On Thu, Sep 17, 2015 at 10:54:39AM -0700, Junio C Hamano wrote:
> OK. Trying to repurpose strbuf_read() for non-blocking FD was a
> silly idea to begin with, as it wants to read thru to the EOF, and
> setting FD explicitly to O_NONBLOCK is a sign that the caller wants
> to grab as much as possible and does not want to wait for the EOF.
>
> So assuming we want strbuf_read_nonblock(), what interface do we
> want from it? We could:
>
> * Have it grab as much as possible into sb as long as it does not
> block?
>
> * Have it grab reasonably large amount into sb, and not blocking is
> an absolute requirement, but the function is not required to read
> everything that is available on the FD (i.e. the caller is
> expected to loop)?
I think we are crossing emails, but I would definitely argue for the
latter.
> If we choose the latter, then your "EAGAIN? EOF?" becomes easier,
> no?

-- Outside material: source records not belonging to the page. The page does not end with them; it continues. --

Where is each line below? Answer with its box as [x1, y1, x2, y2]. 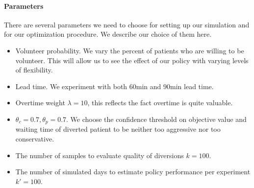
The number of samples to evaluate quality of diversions [15, 150, 184, 160]
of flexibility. [15, 65, 53, 75]
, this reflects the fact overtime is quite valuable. [87, 97, 233, 108]
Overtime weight [15, 97, 65, 108]
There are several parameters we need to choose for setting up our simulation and [4, 19, 250, 29]
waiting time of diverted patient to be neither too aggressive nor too [15, 124, 221, 134]
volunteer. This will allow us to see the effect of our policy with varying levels [15, 55, 249, 65]
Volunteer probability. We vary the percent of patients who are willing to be [15, 45, 244, 55]
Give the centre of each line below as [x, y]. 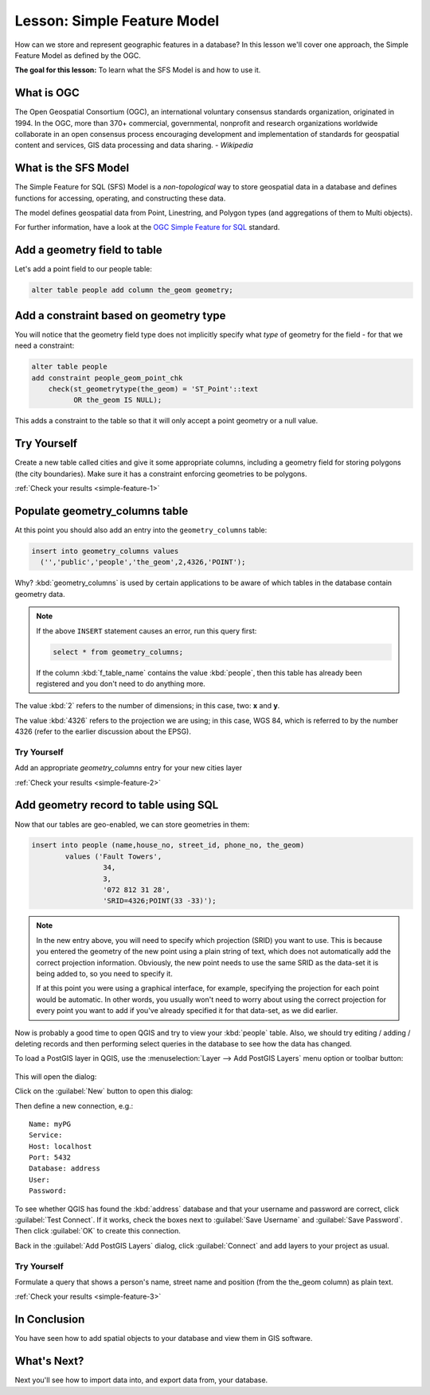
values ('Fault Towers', [113, 856]
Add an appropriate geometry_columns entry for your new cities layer [129, 768]
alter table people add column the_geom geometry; [133, 290]
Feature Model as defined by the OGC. [78, 55]
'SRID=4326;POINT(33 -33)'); [159, 901]
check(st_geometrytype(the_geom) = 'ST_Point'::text [153, 389]
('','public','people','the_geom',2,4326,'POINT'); [143, 562]
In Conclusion [50, 1320]

We only have to do a single call to xread(), and then we:
>
> - get EAGAIN or EWOULDBLOCK; leave sb as-is, set errno==EAGAIN and
> return -1.
>
> - get something (in which case that is not an EOF yet); append to
> sb, return the number of bytes.
>
> - get EOF; leave sb as-is, return 0.
Yes, exactly.
> ssize_t strbuf_read_nonblock(struct strbuf *sb, int fd, size_t hint)
> {
> strbuf_grow(sb, hint ? hint : 8192);
> ssize_t want = sb->alloc - sb->len - 1;
> ssize_t got = xread_nonblock(fd, sb->buf + sb->len, want);
> if (got < 0) {
> if (errno == EWOULDBLOCK)
> errno = EAGAIN; /* make life easier for the caller */
> return got;
> }
I like the normalizing of errno, but that should probably be part of
xread_nonblock(), I would think.
> sb->len += got;
> sb->buf[sb->len] = '\0';
Use strbuf_setlen() here?
> return got;
If "got == 0", we naturally do not change sb->len at all, and the strbuf
is left unchanged. But do we want to de-allocate what we allocated in
strbuf_grow() above? That is what strbuf_read() does, but I think it is
even less likely to help anybody here. With the original strbuf_read(),
you might do:
if (strbuf_read(&buf, fd, hint) <= 0)
return; /* got nothing */
but because the nature of strbuf_read_nonblock() is to call it from a
loop, you'd want to strbuf_release() when you leave the loop anyway.